Kamis, 21 Juli 2011

Seberapa Perlukah Koneksi LTE di Indonesia ?

Beberapa hari ini, pikiran saya selalu terusik membaca gembar-gembor beberapa provider selular di Indonesia akan rencana mereka melakukan investasi LTE di Indonesia. Bahkan sampai ada yang sudah melakukan ujicoba di dalam negeri bukan sekedar memantau test di luar negeri.

Sejujurnya, LTE tidak bisa memecahkan permasalahan bandwidth bottleneck dari traffic internet di jaringan selular provider-provider tersebut. Bahkan yang terjadi LTE hanya menjadi jargon pemasaran ketimbang layanan jasa yang sesungguhnya.

Mengapa? Karena untuk jaringan HSPA + saja yang bekecepatan 21 Mbps, idealnya sudah lebih dari cukup untuk transfer video streaming youtube kualitas 1080p dan 720p, karena video youtube rata-rata bitrate full hd nya tidak lebih dari 18 Mbps. Kebanyakan hanya sekitar 10 Mbps.

Suatu ironi dan kelucuan yang menyesatkan konsumen layanan jasa broadband selular di Indonesia, karena bahkan rata-rata kecepatan tertinggi jaringan HSPA + maupun DC HSPA (Dual Carrier High Speed Protocol Access) hanya berkisar antara 384 kbps hingga 1 Mbps. Beberapa pengujian pribadi yang saya lakukan menggunakan modem maupun telefon selular HSPA, hanya mentok di speed rata-rata 1 Mbps, kecepatan 2 Mbps sendiri sangat langka, hanya sesekali saat browsing saja, tidak pernah saat download apalagi upload yang rata-rata dibatasi hingga 120 kbps.

Justru, salah satu operator selular besar ada yang mengakui terpaksa menambah jumlah BTS di kawasan Indonesia Timur agar sms tidak mengalami delay.
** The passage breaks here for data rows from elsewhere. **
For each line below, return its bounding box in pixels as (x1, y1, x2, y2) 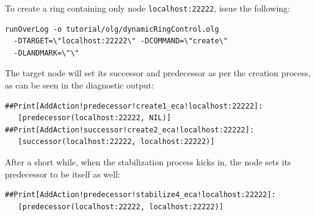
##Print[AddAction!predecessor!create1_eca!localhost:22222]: (5, 101, 263, 110)
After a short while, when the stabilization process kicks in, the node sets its (5, 156, 291, 168)
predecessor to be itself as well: (5, 167, 120, 180)
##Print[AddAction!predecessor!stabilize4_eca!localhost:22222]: (5, 190, 276, 200)
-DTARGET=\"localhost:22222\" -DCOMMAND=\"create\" (13, 37, 228, 46)
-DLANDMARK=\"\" (13, 48, 79, 57)
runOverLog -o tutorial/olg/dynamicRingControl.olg (5, 24, 219, 34)
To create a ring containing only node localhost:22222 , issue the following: (5, 2, 290, 14)
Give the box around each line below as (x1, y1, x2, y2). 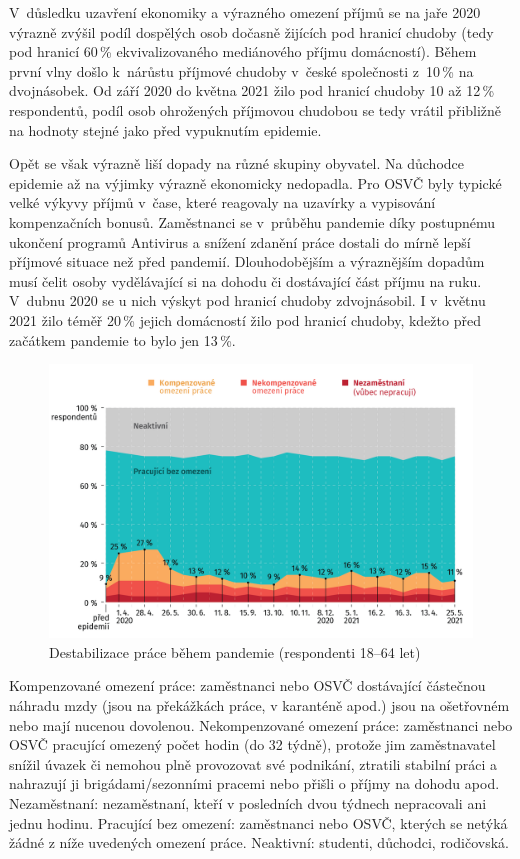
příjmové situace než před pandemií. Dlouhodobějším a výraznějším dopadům (9, 251, 485, 272)
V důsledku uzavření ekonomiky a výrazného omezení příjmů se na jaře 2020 (9, 2, 481, 22)
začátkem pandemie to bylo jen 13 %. (9, 329, 236, 350)
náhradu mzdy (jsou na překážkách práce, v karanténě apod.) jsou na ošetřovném (9, 694, 510, 715)
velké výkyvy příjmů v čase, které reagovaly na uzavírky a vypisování (9, 192, 436, 213)
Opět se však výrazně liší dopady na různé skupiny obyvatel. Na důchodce (9, 153, 465, 174)
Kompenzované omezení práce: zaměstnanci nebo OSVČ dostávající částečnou (9, 675, 486, 696)
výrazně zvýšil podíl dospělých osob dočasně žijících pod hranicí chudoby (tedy (9, 21, 494, 42)
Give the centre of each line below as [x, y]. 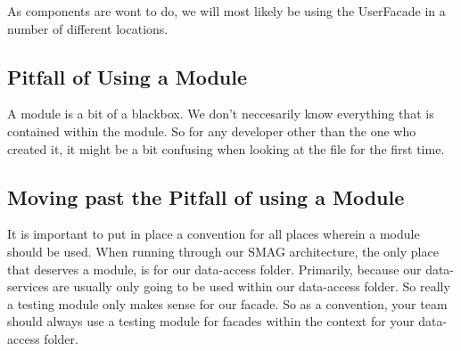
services [28, 286]
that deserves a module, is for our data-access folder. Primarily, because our [214, 269]
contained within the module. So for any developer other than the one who [212, 131]
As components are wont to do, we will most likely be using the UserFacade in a [226, 11]
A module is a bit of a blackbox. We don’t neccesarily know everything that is [221, 114]
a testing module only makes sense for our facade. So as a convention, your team [227, 303]
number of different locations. [88, 28]
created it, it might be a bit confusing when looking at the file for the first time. [226, 148]
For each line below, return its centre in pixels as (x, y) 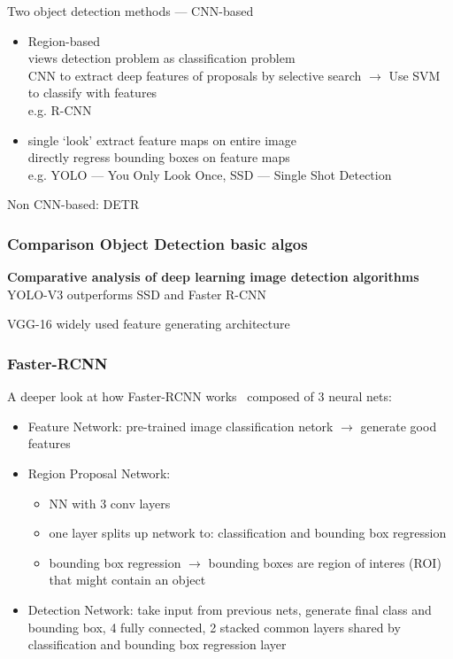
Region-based (64, 40)
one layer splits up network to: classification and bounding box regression (248, 533)
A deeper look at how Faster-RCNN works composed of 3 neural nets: (200, 396)
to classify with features (92, 93)
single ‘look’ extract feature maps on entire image (162, 140)
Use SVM (415, 75)
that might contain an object (127, 580)
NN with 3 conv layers (110, 503)
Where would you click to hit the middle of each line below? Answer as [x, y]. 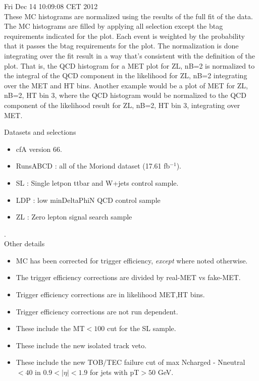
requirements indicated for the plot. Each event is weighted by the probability [124, 36]
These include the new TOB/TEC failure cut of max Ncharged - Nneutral [131, 362]
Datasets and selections [40, 132]
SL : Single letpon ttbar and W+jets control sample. [97, 182]
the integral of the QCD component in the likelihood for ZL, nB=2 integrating [126, 75]
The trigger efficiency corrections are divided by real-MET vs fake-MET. [128, 277]
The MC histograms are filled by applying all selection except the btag [114, 26]
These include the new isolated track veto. [81, 345]
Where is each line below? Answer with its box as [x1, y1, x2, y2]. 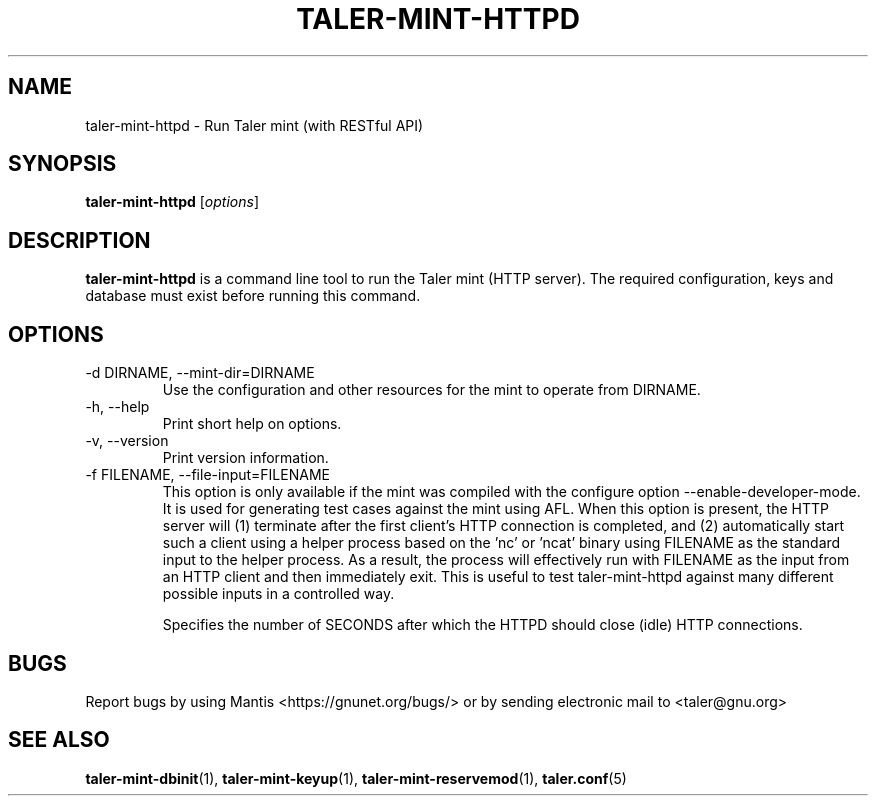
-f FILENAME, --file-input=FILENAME [85, 466, 330, 484]
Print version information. [162, 449, 329, 467]
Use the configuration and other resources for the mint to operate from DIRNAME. [162, 381, 701, 399]
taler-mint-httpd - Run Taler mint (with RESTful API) [85, 116, 424, 134]
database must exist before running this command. [85, 287, 421, 305]
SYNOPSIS [8, 151, 117, 177]
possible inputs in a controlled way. [162, 585, 395, 603]
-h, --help [85, 398, 150, 416]
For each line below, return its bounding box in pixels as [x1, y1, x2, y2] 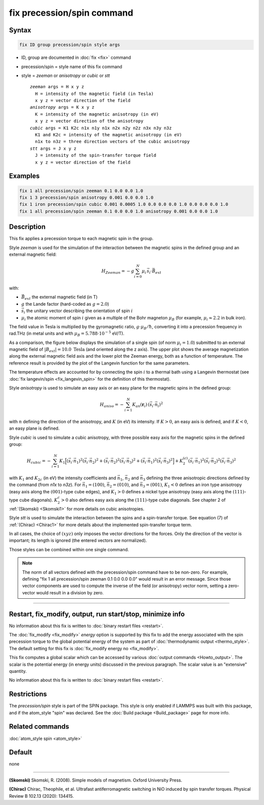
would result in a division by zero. [36, 589, 104, 595]
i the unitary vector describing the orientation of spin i [23, 308, 133, 315]
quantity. [9, 668, 27, 674]
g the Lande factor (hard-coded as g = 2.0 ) [21, 301, 110, 307]
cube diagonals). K [19, 497, 58, 503]
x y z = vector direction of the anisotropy [35, 118, 144, 124]
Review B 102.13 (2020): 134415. [9, 793, 74, 799]
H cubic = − [26, 458, 51, 465]
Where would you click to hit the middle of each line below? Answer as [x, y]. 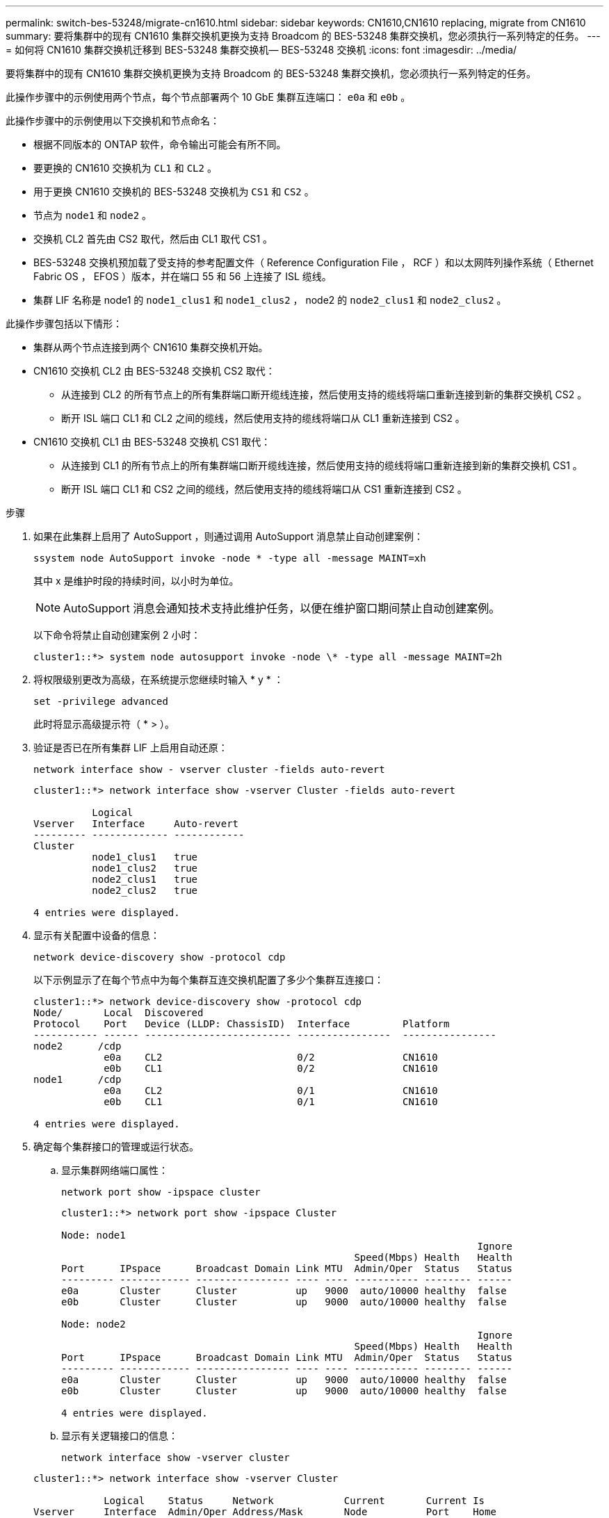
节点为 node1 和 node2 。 [93, 215]
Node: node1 [94, 1235]
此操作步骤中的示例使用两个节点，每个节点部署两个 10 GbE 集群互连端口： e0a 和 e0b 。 [208, 97]
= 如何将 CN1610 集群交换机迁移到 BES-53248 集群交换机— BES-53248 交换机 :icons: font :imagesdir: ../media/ [261, 50]
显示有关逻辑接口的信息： [120, 1436]
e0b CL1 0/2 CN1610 [271, 1068]
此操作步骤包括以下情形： [64, 324]
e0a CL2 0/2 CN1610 [271, 1057]
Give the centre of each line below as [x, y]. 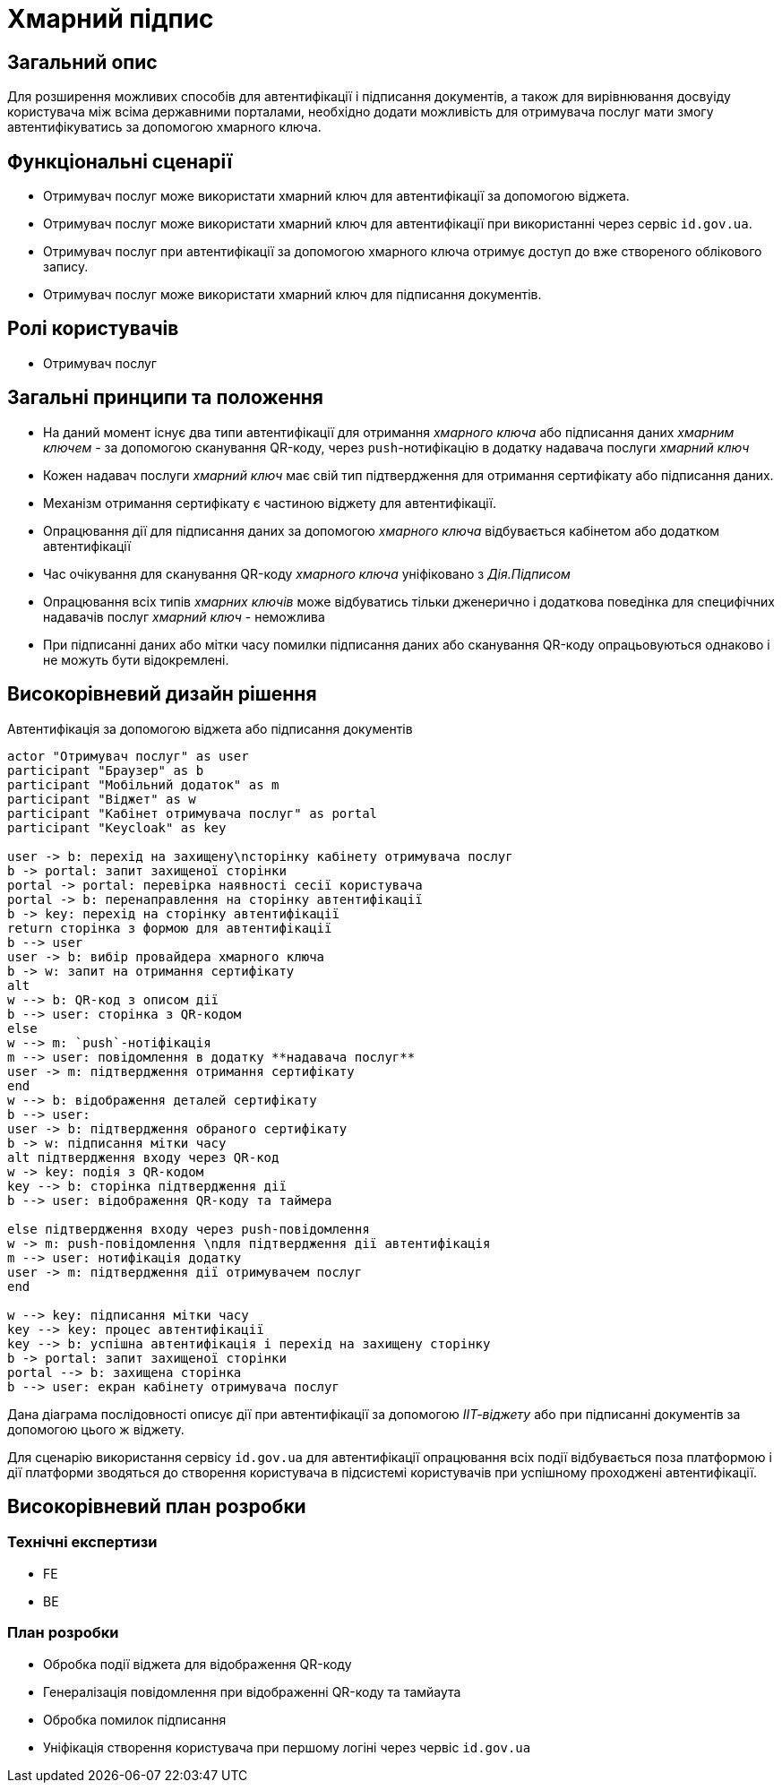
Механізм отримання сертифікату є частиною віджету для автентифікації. [270, 503]
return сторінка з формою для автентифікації [170, 928]
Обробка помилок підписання [135, 1719]
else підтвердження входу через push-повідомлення [189, 1229]
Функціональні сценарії [120, 161]
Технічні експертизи [82, 1542]
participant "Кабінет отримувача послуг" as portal [193, 813]
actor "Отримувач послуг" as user [128, 756]
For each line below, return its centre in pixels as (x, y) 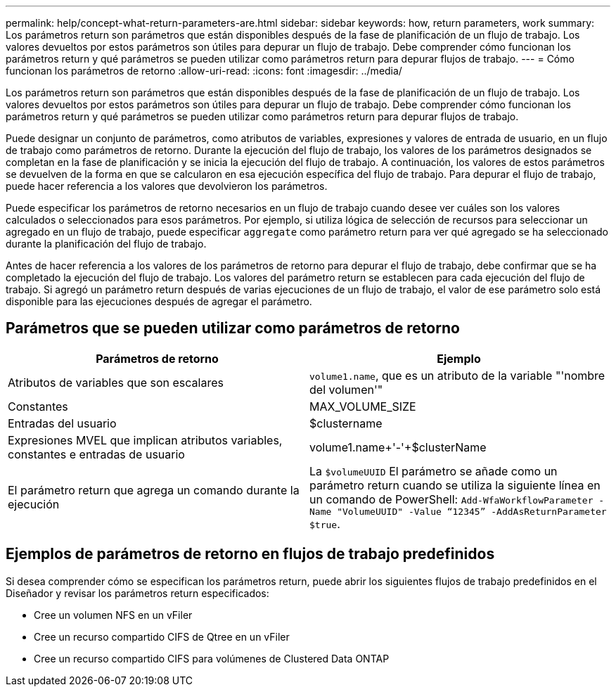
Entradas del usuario (62, 423)
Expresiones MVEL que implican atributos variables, (145, 440)
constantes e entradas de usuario (96, 454)
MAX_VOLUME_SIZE (363, 406)
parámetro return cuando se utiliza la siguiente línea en (455, 485)
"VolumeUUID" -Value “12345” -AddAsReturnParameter (472, 511)
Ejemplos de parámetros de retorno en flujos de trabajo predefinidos (250, 554)
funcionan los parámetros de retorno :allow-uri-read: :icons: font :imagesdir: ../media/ (204, 71)
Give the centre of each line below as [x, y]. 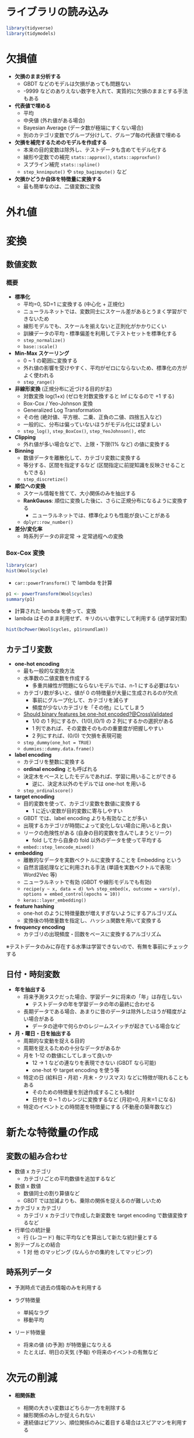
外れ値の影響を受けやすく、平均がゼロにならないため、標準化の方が [105, 368]
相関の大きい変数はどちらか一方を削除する [75, 1407]
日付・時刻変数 [33, 974]
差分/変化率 [28, 529]
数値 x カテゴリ [33, 1171]
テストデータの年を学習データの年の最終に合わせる [93, 1004]
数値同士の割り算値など [51, 1193]
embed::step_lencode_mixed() [59, 847]
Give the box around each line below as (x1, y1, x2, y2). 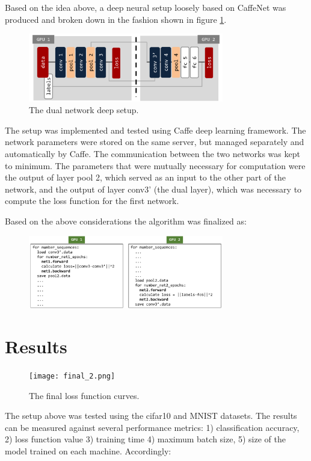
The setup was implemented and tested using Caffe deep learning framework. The (5, 123, 306, 136)
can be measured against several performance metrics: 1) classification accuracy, (5, 421, 300, 433)
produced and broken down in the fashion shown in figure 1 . (5, 13, 227, 25)
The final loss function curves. (29, 389, 140, 401)
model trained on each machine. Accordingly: (5, 444, 171, 457)
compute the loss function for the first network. (5, 194, 179, 207)
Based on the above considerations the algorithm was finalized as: (5, 214, 247, 227)
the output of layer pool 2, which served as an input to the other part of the (5, 171, 286, 184)

Bayangkan, hanya untuk sms saja masih mengalami delay, apalagi layanan data? Jangankan di kawasan Indonesia Timur, para pengguna selular di Jakarta sendiri sering mengalami lag sms pada akhir tahun / tahun baru ataupun hari raya.

Yang perlu dilakukan oleh para provider selular itu untuk meningkatkan kecepatan akses layanan data dan jumlah pelanggan layanan data, adalah melakukan manajemen bandwidth baik secara sistem, software maupun hardware dan terutama ketersediaan jumlah BTS yang memadai dengan rasio user pengguna di daerah tersebut.

Jangan pikirkan masalah rugi investasi BTS dulu, karena namanya pembangunan infrastruktur BTS jelas memakan biaya tinggi, tapi pikirkan proyeksi investasi jangka panjangnya dan keuntungan jika layanan broadbandnya tercukupi. Percuma membangun satu dua pemancar LTE jika pemakai internet selular bisa mencapai 120 juta penduduk misalnya. Lebih baik seluruh pemancar BTS 3G dan 3.5G dioptimalkan jumlah dan kapasitasnya.

Sampai saat ini belum ada layanan selular broadband yang mendapat respek secara baik oleh mayoritas pengguna, selalu saja muncul keluhan dari mulai blankspot area hingga buruknya kualitas signal dan transfer data.

Bandingkan jika misalkan anda berada di luar negeri, tidak usah dengan Singapore, dengan Thailand saja layanan EDGE mereka rata-rata lebih baik ketimbang layanan 3G kita. Ini suatu bentuk ironi, bahwa kita hanya mengejar investasi semu dan buang-buang uang secara percuma demi mengejar pencitraan perusahaan ketimbang berfikir secara bijak mengenai pemecahan masalah secara total.

Padahal, yang namanya bisnis jasa, sangat tergantung dari kesiapan bagian operasional dan infrastruktur operasionalnya itu sendiri. Tanpa harus dengan gembar-gembor pemasaran yang dahsyat, konsumen sudah cerdas untuk memilih operator yang layanan kualitasnya baik dan terpercaya. Tanpa dukungan jaringan yang baik, hanya mengandalkan jargon LTE, bisa dipastikan itu akan menjadi pukulan balik yang memalukan citra perusahaan itu sendiri. Semoga bisa menjadi bahan renungan bagi semua operator selular.